In a precedent-setting case, the Court of Federal Claims found that there was a good reason to award more than the minimum $125 hourly rate for attorney fees under the Equal Access to Justice Act (“EAJA”). In Starry Associates, Inc. v. United States, (Fed. Cl. No. 16-44C), March 31, 2017, the court held that the numerous examples of agency misconduct during the procurement process as well as the “shocking disregard of the truth by the agency” warranted the application of a “special factor” award granting the protester the higher amount of actual attorney fees that were billed. The proceedings involved three protests at the Government Accountability Office (“GAO”) and one protest at the Court of Federal Claims, ultimately resulting in victory for Starry Associates.
Starry protested an award issued by the Department of Health and Human Services (“HHS”) Program Support Center (“PSC”) for business operations services. In PSC’s evaluation of the two offerors, two members of the technical evaluation panel noted that Intellizant, LLC, the intended awardee, was unable to meet all elements of the statement of work. Notwithstanding the fact that Intellizant’s proposal was technically unacceptable, the PSC source selection authority (the contracting officer) decided to make award to Intellizant.
Starry Associates initially protested the failure to comply with the solicitation requirements at the GAO, and the agency informed GAO that it intended to re-evaluate proposals. The same member of the technical evaluation panel again found Intellizant technically unacceptable, but the contracting officer again decided to award to Intellizant. Starry Associates protested a second time at the GAO, alleging non-compliance with the solicitation, and also alleging that the PSC accounting director was biased in favor of Intellizant because he was a former employee of that company. GAO found no bias, based on a hearing where the accounting director represented to GAO that he had “recused himself from the procurement process.” GAO did recommend a reevalution of Intellizant’s proposal.
Instead of re-evaluating, the PSC agency counsel advised contracting personnel that they could cancel the solicitation and reprocure or amend the current solicitation. The head of the PSC contracting department canceled the procurement, asserting that the services sought duplicated services provided in another HHS contract. Starry Associates protested a third time at the GAO, alleging bias, but the GAO denied the protest.
Starry Associates then protested at the Court of Federal Claims, which held that “the entire procurement process was deeply flawed, culminating in a completely unsupported decision to cancel the solicitation.” Starry Associates then filed an application for attorney fees and other eligible expenses under EAJA.
EAJA permits a prevailing party other than the United States to recover fees if it was the prevailing party and the government’s position was not substantially justified. Starry Associates was clearly the prevailing party. The government bears the burden of proving that its conduct was substantially justified based on a standard of reasonableness. The Court concluded that “at no point was the government’s position reasonably justified based on the law or the facts.”
The court then considered the question of EAJA’s “special factor” on attorney fees. EAJA provides for recovery of such fees up to $125 per hour, except (1) where a cost of living adjustment raises the amount or (2) there is a special factor that justifies a higher amount. Although not defined, one source of a special factor is the “limited availability of qualified attorneys,” but the statute makes it clear that this is not the only special factor—that is left to the courts to decide on a case by case basis.
Although the court noted that there had been no prior examples of use of a special factor, except the cost of living adjustment, the particular circumstances of this case justified an award of attorney fees at the actual amount billed because of the egregious agency intransigence and deception (at GAO and the Court), and the need to have agency procurements conducted fairly and transparently-which did not happen here.
The Court pointed to the following:
- After the first GAO protest, the agency promised to reevaluate proposals, but this was a misrepresentation, since HHS did not conduct a meaningful evaluation
- At the second GAO protest, the agency misled GAO by submitting a statement by the PSC accounting director that he had “recused” himself from the procurement, but he was directly involved in picking evaluation panel members and he had been consulted during the evaluation process
- In the third GAO protest, the agency again made misrepresentations concerning redundancies in the services solicited, which GAO accepted without further investigation and denied the protest.
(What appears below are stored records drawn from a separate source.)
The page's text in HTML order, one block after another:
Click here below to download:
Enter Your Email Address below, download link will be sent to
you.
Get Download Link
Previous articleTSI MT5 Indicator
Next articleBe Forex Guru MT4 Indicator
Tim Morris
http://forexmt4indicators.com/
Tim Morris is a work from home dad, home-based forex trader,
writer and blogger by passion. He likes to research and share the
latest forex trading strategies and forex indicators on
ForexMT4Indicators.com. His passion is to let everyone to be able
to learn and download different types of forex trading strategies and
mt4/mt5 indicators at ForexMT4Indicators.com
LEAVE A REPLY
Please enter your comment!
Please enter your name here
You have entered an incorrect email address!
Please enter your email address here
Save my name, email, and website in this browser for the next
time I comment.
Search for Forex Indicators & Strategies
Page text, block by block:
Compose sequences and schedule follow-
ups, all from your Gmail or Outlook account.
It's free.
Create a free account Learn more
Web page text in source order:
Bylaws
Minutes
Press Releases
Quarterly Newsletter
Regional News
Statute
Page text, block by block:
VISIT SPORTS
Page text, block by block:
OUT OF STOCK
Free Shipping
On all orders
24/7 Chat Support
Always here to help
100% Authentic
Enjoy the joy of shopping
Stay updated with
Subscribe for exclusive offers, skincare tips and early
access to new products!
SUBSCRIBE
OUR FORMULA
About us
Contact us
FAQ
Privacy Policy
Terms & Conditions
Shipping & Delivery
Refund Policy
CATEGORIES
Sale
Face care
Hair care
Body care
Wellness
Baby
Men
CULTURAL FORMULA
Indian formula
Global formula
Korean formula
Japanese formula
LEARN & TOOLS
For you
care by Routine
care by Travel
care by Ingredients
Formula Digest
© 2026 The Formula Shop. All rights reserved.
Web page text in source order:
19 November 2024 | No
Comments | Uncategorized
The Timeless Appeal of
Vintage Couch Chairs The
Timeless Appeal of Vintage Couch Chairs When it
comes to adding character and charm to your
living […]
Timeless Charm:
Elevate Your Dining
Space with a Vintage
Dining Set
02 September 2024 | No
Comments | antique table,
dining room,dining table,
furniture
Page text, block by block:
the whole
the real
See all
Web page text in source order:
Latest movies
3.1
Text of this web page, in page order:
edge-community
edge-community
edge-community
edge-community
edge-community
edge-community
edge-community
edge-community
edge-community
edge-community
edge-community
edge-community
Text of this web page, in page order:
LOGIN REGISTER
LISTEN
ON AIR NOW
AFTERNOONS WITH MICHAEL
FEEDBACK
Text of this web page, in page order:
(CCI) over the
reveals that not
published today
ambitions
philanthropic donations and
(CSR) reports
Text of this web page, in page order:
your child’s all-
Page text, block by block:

The court concluded that the “extreme measures that plaintiff was forced to pursue to vindicate its right to a rational and lawful federal procurement process, combined with the shocking disregard of the truth by the agency, justify an award at higher than the default [EAJA] rate.” The court included a footnote that “nothing represented or implied by [Department of Justice] defense counsel during this suit was intended to be untruthful. We assume that, like plaintiff and GAO before them, counsel took agency representation at face value. As held above, however, that cannot excuse the fact that doing so was not reasonable.”
The message here is important. Agencies must conduct all procurements fairly and transparently. Agency misconduct, including egregious conduct or misrepresentations to offerors, to the GAO or to the Court, will result in significant penalties.